(Items listed in a dataset)
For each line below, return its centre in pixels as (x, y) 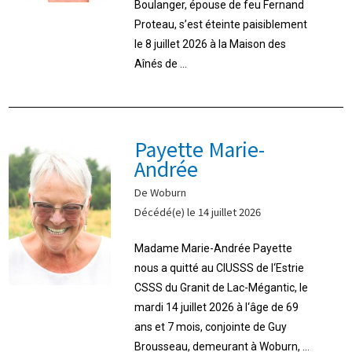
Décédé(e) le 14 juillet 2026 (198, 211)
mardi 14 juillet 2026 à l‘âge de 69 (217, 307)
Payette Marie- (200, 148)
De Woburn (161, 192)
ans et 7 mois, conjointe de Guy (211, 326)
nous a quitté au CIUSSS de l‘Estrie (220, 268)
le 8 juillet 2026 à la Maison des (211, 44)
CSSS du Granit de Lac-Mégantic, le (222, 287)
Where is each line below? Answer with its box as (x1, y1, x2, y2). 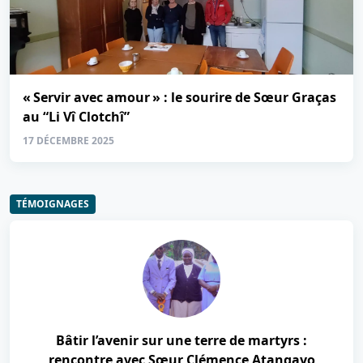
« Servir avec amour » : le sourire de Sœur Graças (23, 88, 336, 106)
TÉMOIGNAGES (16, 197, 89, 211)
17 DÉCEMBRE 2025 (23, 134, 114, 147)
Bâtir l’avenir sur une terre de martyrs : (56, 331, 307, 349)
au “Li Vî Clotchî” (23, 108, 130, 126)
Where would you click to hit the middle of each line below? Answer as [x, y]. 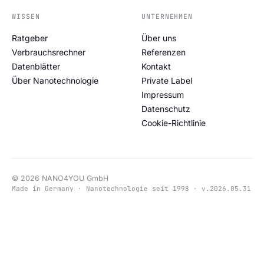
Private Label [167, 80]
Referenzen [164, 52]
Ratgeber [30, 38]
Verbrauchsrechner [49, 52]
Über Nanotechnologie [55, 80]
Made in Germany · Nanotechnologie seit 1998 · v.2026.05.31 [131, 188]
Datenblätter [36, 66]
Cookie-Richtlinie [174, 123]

--

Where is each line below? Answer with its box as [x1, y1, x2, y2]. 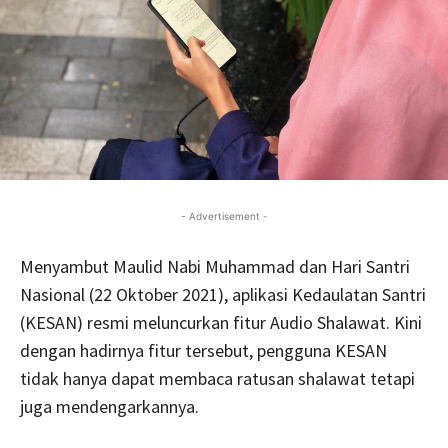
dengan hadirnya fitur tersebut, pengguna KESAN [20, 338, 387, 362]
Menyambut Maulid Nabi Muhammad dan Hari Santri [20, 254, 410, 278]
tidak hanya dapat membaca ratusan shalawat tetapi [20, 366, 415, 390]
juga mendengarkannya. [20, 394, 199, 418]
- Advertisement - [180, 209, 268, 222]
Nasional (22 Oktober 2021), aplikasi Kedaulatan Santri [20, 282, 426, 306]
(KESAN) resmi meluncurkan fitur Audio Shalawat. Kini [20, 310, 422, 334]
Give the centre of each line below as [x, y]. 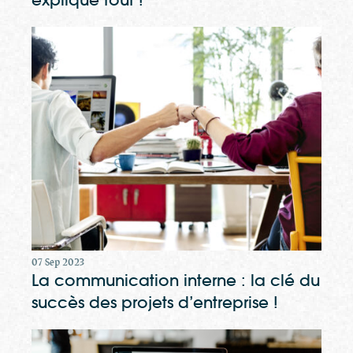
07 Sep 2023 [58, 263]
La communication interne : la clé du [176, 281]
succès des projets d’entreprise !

==

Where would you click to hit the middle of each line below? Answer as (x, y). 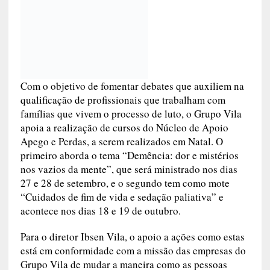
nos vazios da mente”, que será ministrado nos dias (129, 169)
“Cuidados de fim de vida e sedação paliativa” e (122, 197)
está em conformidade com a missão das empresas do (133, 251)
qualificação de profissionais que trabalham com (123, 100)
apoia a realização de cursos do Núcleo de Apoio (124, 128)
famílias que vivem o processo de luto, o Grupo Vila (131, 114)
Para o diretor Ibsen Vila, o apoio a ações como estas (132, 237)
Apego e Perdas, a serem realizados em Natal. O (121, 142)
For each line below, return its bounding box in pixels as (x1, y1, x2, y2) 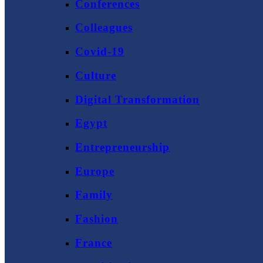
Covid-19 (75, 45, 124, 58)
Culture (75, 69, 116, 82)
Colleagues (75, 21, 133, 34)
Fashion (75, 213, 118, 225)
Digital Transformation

*Exercise aim*.
In the entries above, find the line holding "dengan hadirnya fitur" and the line holding "Nasional (22 Oktober", then retype exactly those two lines and every line between them, and nothing else.

*Your response*.
dengan hadirnya fitur tersebut, pengguna KESAN [20, 338, 387, 362]
Menyambut Maulid Nabi Muhammad dan Hari Santri [20, 254, 410, 278]
tidak hanya dapat membaca ratusan shalawat tetapi [20, 366, 415, 390]
juga mendengarkannya. [20, 394, 199, 418]
- Advertisement - [180, 209, 268, 222]
Nasional (22 Oktober 2021), aplikasi Kedaulatan Santri [20, 282, 426, 306]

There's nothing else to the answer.